The problem ▸ The records are to be repeated in full, with the images removed.

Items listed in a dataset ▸
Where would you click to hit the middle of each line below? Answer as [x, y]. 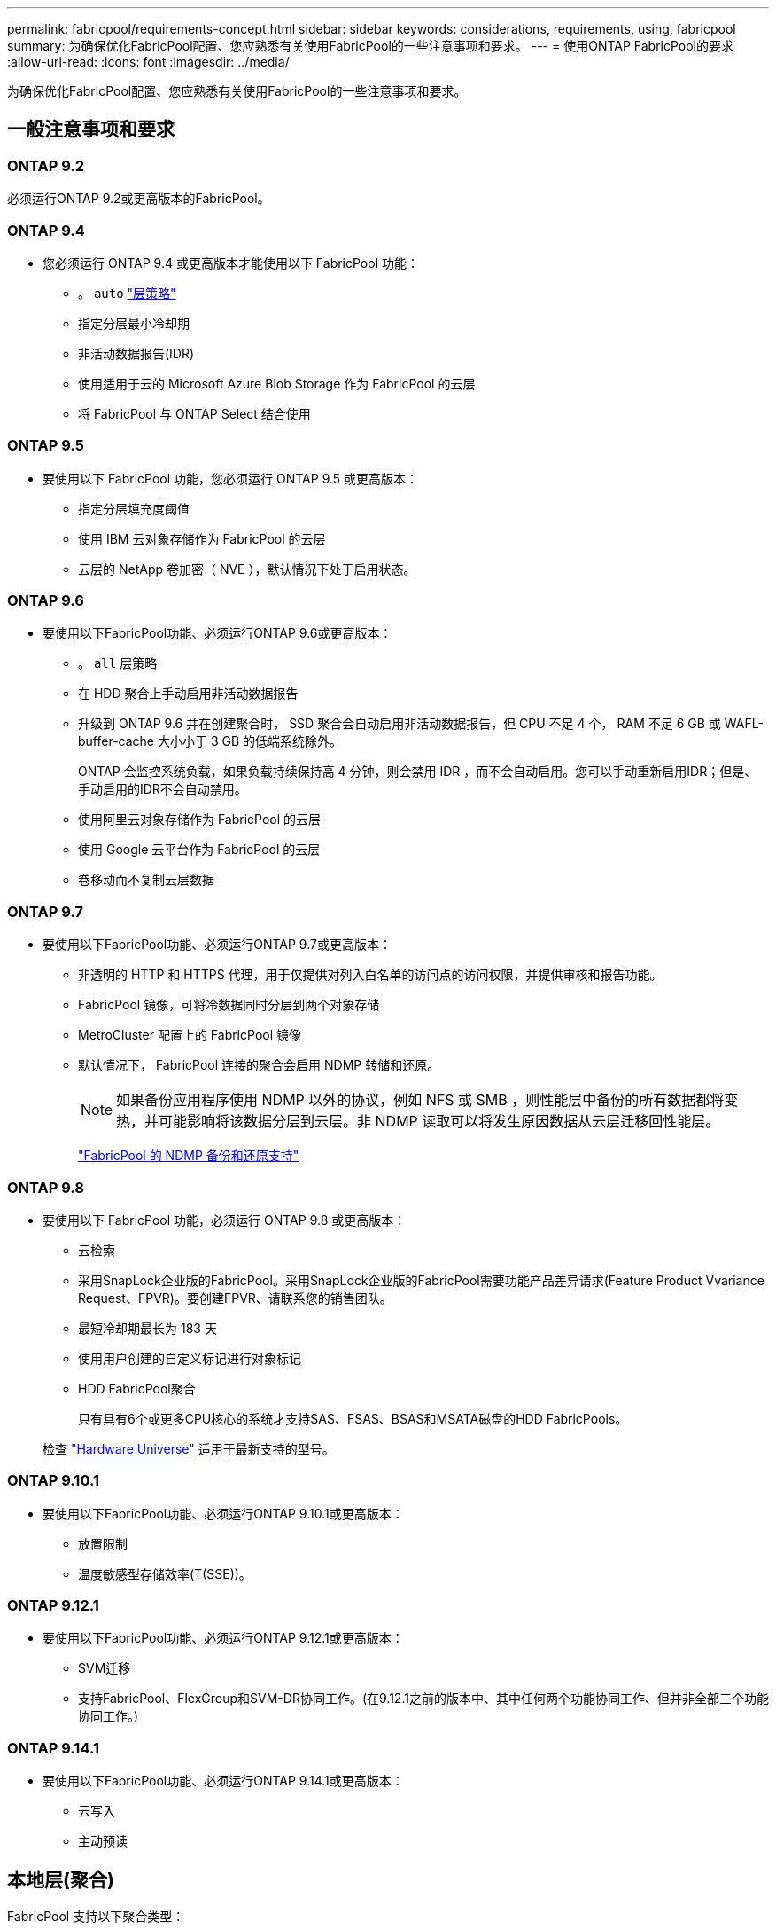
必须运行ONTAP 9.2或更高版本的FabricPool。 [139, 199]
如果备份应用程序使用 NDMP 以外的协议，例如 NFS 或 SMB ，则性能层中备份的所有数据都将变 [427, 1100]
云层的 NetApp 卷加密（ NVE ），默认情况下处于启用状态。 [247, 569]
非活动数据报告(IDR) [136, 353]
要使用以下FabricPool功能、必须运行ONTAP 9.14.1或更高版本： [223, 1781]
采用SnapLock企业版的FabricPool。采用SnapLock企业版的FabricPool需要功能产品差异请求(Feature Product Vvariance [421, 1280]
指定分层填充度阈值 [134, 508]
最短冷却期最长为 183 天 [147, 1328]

Answer to the exercise ▸
Where would you click to hit the middle of each line below? Answer as [x, y]. 
必须运行ONTAP 9.2或更高版本的FabricPool。 [139, 199]
如果备份应用程序使用 NDMP 以外的协议，例如 NFS 或 SMB ，则性能层中备份的所有数据都将变 [427, 1100]
云层的 NetApp 卷加密（ NVE ），默认情况下处于启用状态。 [247, 569]
非活动数据报告(IDR) [136, 353]
要使用以下FabricPool功能、必须运行ONTAP 9.14.1或更高版本： [223, 1781]
采用SnapLock企业版的FabricPool。采用SnapLock企业版的FabricPool需要功能产品差异请求(Feature Product Vvariance [421, 1280]
指定分层填充度阈值 [134, 508]
最短冷却期最长为 183 天 [147, 1328]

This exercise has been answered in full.